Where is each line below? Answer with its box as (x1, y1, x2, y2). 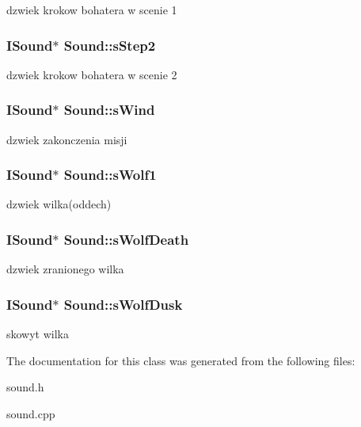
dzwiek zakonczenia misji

...

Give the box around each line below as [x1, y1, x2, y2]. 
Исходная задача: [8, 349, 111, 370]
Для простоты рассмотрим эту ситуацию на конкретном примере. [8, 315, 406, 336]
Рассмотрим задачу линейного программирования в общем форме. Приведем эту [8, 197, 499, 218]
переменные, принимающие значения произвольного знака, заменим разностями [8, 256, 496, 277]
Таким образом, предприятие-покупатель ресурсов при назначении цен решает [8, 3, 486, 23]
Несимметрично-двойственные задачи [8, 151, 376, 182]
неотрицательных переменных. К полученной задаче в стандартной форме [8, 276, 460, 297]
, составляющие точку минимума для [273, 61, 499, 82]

INSTRUCTIONS FOR THE TASK
Beginning with the line that has "Исходная задача: [8, 349, 111, 370]" and ending with the line that has "Несимметрично-двойственные задачи [8, 151, 376, 182]", set down the lines above exactly and include no others.

RESPONSE
Исходная задача: [8, 349, 111, 370]
Для простоты рассмотрим эту ситуацию на конкретном примере. [8, 315, 406, 336]
Рассмотрим задачу линейного программирования в общем форме. Приведем эту [8, 197, 499, 218]
переменные, принимающие значения произвольного знака, заменим разностями [8, 256, 496, 277]
Таким образом, предприятие-покупатель ресурсов при назначении цен решает [8, 3, 486, 23]
Несимметрично-двойственные задачи [8, 151, 376, 182]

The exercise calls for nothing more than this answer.